The present invention is not limited to the specifically disclosed embodiments, and variations and modifications may be made without departing from the scope of the present invention.

Claims

1. A magnetosensitive device, comprising: a ferromagnetic tunnel junction formed of two ferromagnetic films and an insulating film sandwiched therebetween, the insulating film being an aluminum nitride film, wherein a barrier height of the ferromagnetic tunnel junction is less than or equal to 0.4 eV.

2. The magnetosensitive device as claimed in claim 1, wherein the barrier height of the ferromagnetic tunnel junction is greater than or equal to 0.2 eV and less than or equal to 0.4 eV.
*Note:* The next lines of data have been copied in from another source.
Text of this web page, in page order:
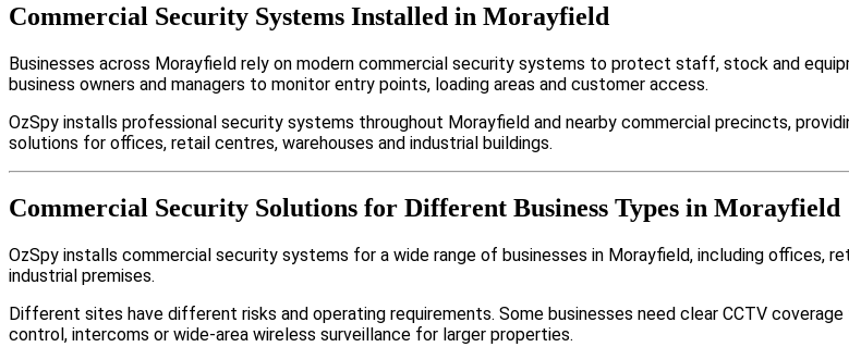
Commercial Security Systems Installed in Morayfield
Businesses across Morayfield rely on modern commercial security systems to protect staff, stock and
business owners and managers to monitor entry points, loading areas and customer access.
OzSpy installs professional security systems throughout Morayfield and nearby commercial precincts,
solutions for offices, retail centres, warehouses and industrial buildings.
Commercial Security Solutions for Different Business Types in Morayfield
OzSpy installs commercial security systems for a wide range of businesses in Morayfield, including offices,
industrial premises.
Different sites have different risks and operating requirements. Some businesses need clear CCTV
control, intercoms or wide-area wireless surveillance for larger properties.
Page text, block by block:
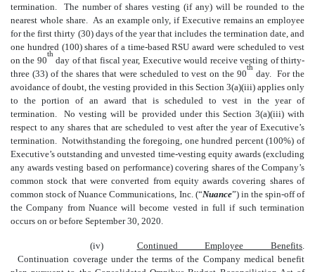
termination. The number of shares vesting (if any) will be rounded to the
nearest whole share. As an example only, if Executive remains an employee
for the first thirty (30) days of the year that includes the termination date, and
one hundred (100) shares of a time-based RSU award were scheduled to vest
on the 90
th
day of that fiscal year, Executive would receive vesting of thirty-
three (33) of the shares that were scheduled to vest on the 90
th
day. For the
avoidance of doubt, the vesting provided in this Section 3(a)(iii) applies only
to the portion of an award that is scheduled to vest in the year of
termination. No vesting will be provided under this Section 3(a)(iii) with
respect to any shares that are scheduled to vest after the year of Executive’s
termination. Notwithstanding the foregoing, one hundred percent (100%) of
Executive’s outstanding and unvested time-vesting equity awards (excluding
any awards vesting based on performance) covering shares of the Company’s
common stock that were converted from equity awards covering shares of
common stock of Nuance Communications, Inc. (“Nuance”) in the spin-off of
the Company from Nuance will become vested in full if such termination
occurs on or before September 30, 2020.
(iv) Continued Employee Benefits.
Continuation coverage under the terms of the Company medical benefit
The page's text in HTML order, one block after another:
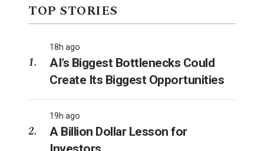
TOP STORIES
18h ago
AI’s Biggest Bottlenecks Could
Create Its Biggest Opportunities
19h ago
A Billion Dollar Lesson for
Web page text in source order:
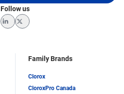
Family Brands
Clorox
CloroxPro Canada
Follow us
LinkedInTwitter

3. The magnetosensitive device as claimed in claim 1, wherein a barrier width of the ferromagnetic tunnel junction is less than or equal to 0.76 nm.

4. The magnetosensitive device as claimed in claim 1, wherein a resistance of the ferromagnetic tunnel junction is less than or equal to 7 Ω·μm2.
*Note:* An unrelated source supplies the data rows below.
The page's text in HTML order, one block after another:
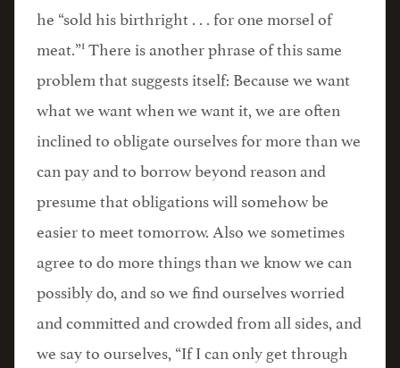
he “sold his birthright . . . for one morsel of
meat.”1 There is another phrase of this same
problem that suggests itself: Because we want
what we want when we want it, we are often
inclined to obligate ourselves for more than we
can pay and to borrow beyond reason and
presume that obligations will somehow be
easier to meet tomorrow. Also we sometimes
agree to do more things than we know we can
possibly do, and so we find ourselves worried
and committed and crowded from all sides, and
we say to ourselves, “If I can only get through

5. The magnetosensitive device as claimed in claim 1, further comprising: an antiferromagnetic film formed adjacent to one of the two ferromagnetic films so as to be across the one of the two ferromagnetic films from the insulating film, wherein magnetization of the one of the two ferromagnetic films is fixed by interaction between the one of the two ferromagnetic films and the antiferromagnetic film.
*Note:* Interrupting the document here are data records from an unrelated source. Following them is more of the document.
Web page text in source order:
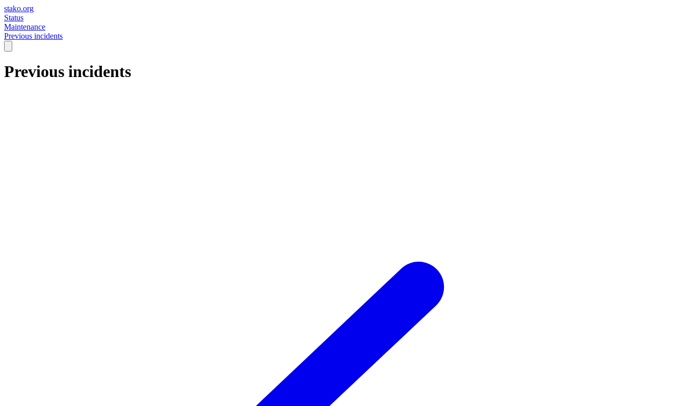
stako.org
Status
Maintenance
Previous incidents
Previous incidents

6. The magnetosensitive device as claimed in claim 1, wherein the aluminum nitride film is formed by performing nitriding on an aluminum film by exposing the aluminum film to nitrogen radicals N*.

7. The magnetosensitive device as claimed in claim 1, wherein the aluminum nitride film contains nitrogen of 40 at. % to 60 at. %.

8. A magnetosensitive device, comprising: two ferromagnetic tunnel junctions formed of a first antiferromagnetic film, a first ferromagnetic film, a first insulating film, a second ferromagnetic film, a second insulating film, a third ferromagnetic film, and a second antiferromagnetic film stacked in order described, wherein at least one of the first and second insulating films is an aluminum nitride film; and a barrier height of one of the ferromagnetic tunnel junctions which one has the aluminum nitride film is less than or equal to 0.4 eV.

9. The magnetosensitive device as claimed in claim 8, wherein the second ferromagnetic film is a multilayer body formed of two ferromagnetic films and a non-magnetic film sandwiched therebetween, the two ferromagnetic films being coupled antiferromagnetically.

10. A method of manufacturing a magnetosensitive device, the magnetosensitive device including a ferromagnetic tunnel junction formed of a first ferromagnetic film, an insulating film, and a second ferromagnetic film stacked in order described, the insulating film being an aluminum nitride film, the method comprising the steps of: (a) depositing an aluminum film on the first ferromagnetic film; and (b) converting the aluminum film into an aluminum nitride film by forming a plasma in a gas including nitrogen.

11. A method of manufacturing a magnetosensitive device, the magnetosensitive device including a ferromagnetic tunnel junction formed of a first ferromagnetic film, an insulating film, and a second ferromagnetic film stacked in order described, the insulating film being an aluminum nitride film, the method comprising the steps of: (a) depositing an aluminum film on the first ferromagnetic film; and (b) converting the aluminum film into an aluminum nitride film by exposing the aluminum film to nitrogen radicals N* formed by forming a plasma in a gas including nitrogen.

12. The method as claimed in claim 11, wherein the plasma is formed by a microwave.